The boy saw a pretty girl and pretended that he was going to attack her, and they both laughed. Then he skipped up ahead and disappeared. I swerved past one of the people that lived under the bridge, sped through the trash piles, and turned onto the paved road.

“I really didn’t like that,” I said. “Weren’t you scared?”

“No, I was not,” Easy said.

“Why not?”

“I know I am ready and Mongezi is ready,” he said unconvincingly. “And I’m thinking, nothing can happen, because if something happen to you, your fiancé will have a lot of questions for me.”

After we met Mongezi, Easy and I went to Maphinde’s, a butchery-and-barbecue joint in Nyanga East and Mzoli’s main competitor. We drank sodas and ate meat while a group of ladies ordered brimming platters of sausages and popped open fruit-and-vodka coolers. Their laughter and conversation were so lively and high-pitched that we couldn’t possibly talk, so we sat in silence, watching. After, we parked outside Easy’s house and talked about our day. Rain beat down on the roof and the car windows fogged. Aphiwe came out and tapped on the window. Easy handed her a small takeaway box of lamb.

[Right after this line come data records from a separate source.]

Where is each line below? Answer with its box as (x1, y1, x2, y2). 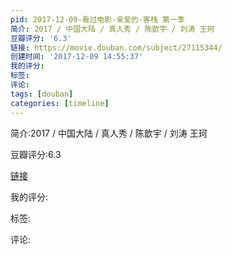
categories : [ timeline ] (10, 98, 110, 108)
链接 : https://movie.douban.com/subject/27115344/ (10, 42, 223, 53)
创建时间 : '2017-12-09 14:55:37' (10, 52, 144, 62)
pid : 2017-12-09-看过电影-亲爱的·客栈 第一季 (10, 14, 185, 25)
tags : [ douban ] (10, 89, 74, 99)
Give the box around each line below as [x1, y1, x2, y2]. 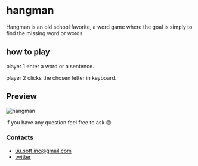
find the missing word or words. [6, 29, 85, 36]
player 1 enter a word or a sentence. [6, 62, 94, 70]
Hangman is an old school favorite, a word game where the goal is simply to [6, 23, 193, 30]
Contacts [6, 133, 34, 142]
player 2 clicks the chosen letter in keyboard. [6, 74, 117, 81]
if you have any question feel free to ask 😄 [6, 118, 112, 126]
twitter [14, 153, 31, 161]
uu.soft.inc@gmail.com [14, 147, 72, 154]
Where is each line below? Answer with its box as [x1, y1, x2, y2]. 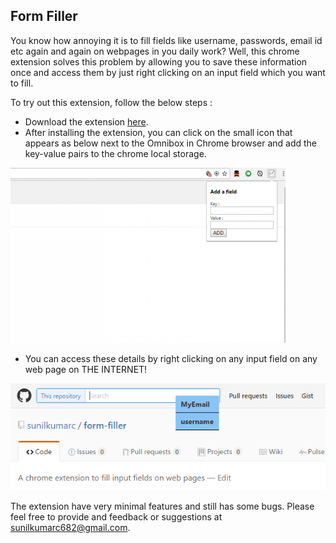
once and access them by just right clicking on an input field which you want [10, 66, 326, 78]
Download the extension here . [24, 115, 149, 128]
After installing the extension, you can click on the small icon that [24, 126, 293, 138]
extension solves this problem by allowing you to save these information [10, 55, 308, 68]
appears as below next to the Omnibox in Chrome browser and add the [24, 137, 318, 149]
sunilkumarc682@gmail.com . [10, 522, 131, 534]
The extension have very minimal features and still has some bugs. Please [10, 500, 315, 513]
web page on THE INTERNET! [24, 363, 148, 375]
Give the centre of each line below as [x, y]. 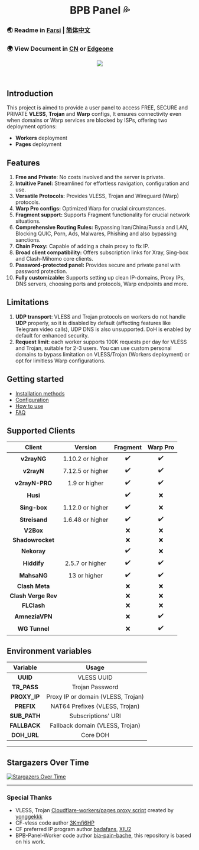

“She is my angel,” Easy said, and we watched Aphiwe walk inside, her hair pushed into a knit cap.

“The conditions of Mongezi’s house were not good,” I said.

“I agree. But he is a man. He want to live in his own space with his family. Not at his mother’s house.”

“Would you live there?”

“Is only temporary, Mongezi’s house,” Easy said. Of course the shack was only temporary. To say it was permanent would be to admit defeat.

I drove home, and that night I found myself at dinner with a group of well-off white South Africans. Their house was near the Camps Bay beach, in the fanciest part of the city. It was made of concrete, with marble floors and a dunk pool on the patio. Table Mountain rose behind us. All around the home, gates hemmed us in, threaded with electrified cable. All of the women wore diamond rings on their fingers.

“What kind of engagement ring do you have?” one asked, peering at my bare finger. The ring itself still sat locked in a safe, never to be flaunted in Gugulethu. Once, I was scared of being robbed, but now I was mostly embarrassed by my obvious fortune.

“It’s a sapphire.”

“Oh yes, because of the blood diamonds!” she said, referring to the fact that African diamonds are often mined in conflict zones, on the backs of impoverished locals, the profits used to finance warlords. She flashed a two-carat princess-cut stone floating in a square of sparkling chips. “I also don’t like blood diamonds, but I needed one for an engagement ring.”